Power Analysis for Interleaving Experiments by Means of Offline Evaluation

Evaluation is key to building effective, efficient, and usable information retrieval (IR) systems as it enables their effectiveness to be quantified. For decades the primary approach to conduct IR evaluation was the Cranfield approach, that makes use of test collections, allowing systematic and repeatable evaluations to be carried out in a controlled manner. The Cranfield approach has often been critisized for not quantifying the actual user experience when served by the search algorithm under testing. Online evaluation on the other hand — that is A/B testing and Interleaving – is performed on the basis of user interactions with the ranked list of results produced by the algorithms being tested.
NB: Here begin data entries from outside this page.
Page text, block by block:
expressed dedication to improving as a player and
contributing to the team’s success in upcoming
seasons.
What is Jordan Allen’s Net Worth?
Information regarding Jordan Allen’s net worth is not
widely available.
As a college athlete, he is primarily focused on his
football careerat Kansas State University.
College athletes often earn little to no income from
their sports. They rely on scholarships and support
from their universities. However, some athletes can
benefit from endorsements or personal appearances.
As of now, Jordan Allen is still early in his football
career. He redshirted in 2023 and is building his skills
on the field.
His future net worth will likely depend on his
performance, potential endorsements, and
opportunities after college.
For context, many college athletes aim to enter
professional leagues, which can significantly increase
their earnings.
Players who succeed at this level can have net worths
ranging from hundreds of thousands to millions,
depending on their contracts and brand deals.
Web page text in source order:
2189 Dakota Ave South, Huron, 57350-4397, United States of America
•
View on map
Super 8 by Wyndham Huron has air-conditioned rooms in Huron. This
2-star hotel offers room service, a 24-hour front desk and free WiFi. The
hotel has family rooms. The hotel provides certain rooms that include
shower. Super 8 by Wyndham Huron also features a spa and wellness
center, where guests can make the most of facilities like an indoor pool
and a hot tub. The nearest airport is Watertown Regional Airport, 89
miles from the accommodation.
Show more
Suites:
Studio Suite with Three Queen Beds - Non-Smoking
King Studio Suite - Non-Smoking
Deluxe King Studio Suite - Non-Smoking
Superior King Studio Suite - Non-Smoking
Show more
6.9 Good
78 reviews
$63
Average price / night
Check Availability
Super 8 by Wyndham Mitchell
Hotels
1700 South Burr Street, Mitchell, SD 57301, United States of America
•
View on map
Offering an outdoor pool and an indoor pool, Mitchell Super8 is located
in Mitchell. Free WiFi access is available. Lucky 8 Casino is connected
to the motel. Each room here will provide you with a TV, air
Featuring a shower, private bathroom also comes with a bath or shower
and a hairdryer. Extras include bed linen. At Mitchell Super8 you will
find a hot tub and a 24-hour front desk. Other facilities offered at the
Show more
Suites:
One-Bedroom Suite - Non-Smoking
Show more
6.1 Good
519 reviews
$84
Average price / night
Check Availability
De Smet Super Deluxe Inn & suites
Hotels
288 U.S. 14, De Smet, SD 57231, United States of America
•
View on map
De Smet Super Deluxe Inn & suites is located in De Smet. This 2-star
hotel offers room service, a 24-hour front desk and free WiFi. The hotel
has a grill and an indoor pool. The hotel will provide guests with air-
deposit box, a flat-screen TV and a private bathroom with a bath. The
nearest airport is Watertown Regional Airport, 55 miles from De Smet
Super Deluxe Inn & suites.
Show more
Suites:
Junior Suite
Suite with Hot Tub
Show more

Designing an experiment that enables the discovery of statistical significant effects is of paramount importance in both the online and the offline setting. Power analysis allows to determine the sample size (i.e. the number of measurements collected) required to detect an effect of a given size with a given degree of confidence.
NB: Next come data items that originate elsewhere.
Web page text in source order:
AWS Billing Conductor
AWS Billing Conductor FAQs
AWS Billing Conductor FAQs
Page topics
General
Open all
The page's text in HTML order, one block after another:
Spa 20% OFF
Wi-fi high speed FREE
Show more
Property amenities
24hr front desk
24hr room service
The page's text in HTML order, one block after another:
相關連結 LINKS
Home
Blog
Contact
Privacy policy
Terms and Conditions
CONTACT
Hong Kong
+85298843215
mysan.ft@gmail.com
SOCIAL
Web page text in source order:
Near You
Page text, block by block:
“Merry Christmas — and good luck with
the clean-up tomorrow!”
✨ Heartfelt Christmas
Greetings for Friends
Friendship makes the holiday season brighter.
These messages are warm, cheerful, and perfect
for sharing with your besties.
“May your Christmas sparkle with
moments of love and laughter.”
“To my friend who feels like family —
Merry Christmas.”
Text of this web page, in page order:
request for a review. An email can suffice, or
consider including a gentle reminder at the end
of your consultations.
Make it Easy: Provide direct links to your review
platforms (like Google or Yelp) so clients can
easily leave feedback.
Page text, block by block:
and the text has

Conducting a power analysis however requires setting the effect size to be detected prior to the experiment. This often leads to suboptimal results: the actual effect size observed after having run the experiment is larger than the one specified, and therefore required fewer measurements than the ones dictated by the power analysis.

In this research we make use of the funnel approach often used in information retrieval evaluation, according to which, an experimental algorithm is compared to a baseline/production algorithm in an online experiment only if it outperforms the production algorithm in an offline experiment. The question we answer in this work is whether the evaluation results of the offline experiment can inform the number of impressions required, and hence the duration, of an online interleaving experiment. In other words, given that two systems have ΔM = α, with M being any evaluation measure in an offline experiment, can we detect the number of impressions required for an interleaving experiment to conclude that the two systems are statistically significantly different?

Our main findings are: (1) there is a strong correlation between the margin of the quality difference in offline evaluation and the required number of impressions in online evaluation — something expected — , but also (2) there is a large variability in the number of required expressions for the same margin.This indicates that the results of an offline experiment can inform the design of an online experiment, and in particular the power of the experiment to evaluate a new experimental system, it is beneficial to first conduct an offline evaluation and then based on the results achieved in offline evaluation, an estimate about the duration of the online experiment can be made.

For more information take a look at the following paper:

Hosein Azarbonyad and Evangelos Kanoulas, “Power Analysis for Interleaving Experiments by Means of Offline Evaluation”, In Proceedings of 2nd ACM SIGIR  International Conference on the Theory of Information Retrieval (ICTIR’16), 2016.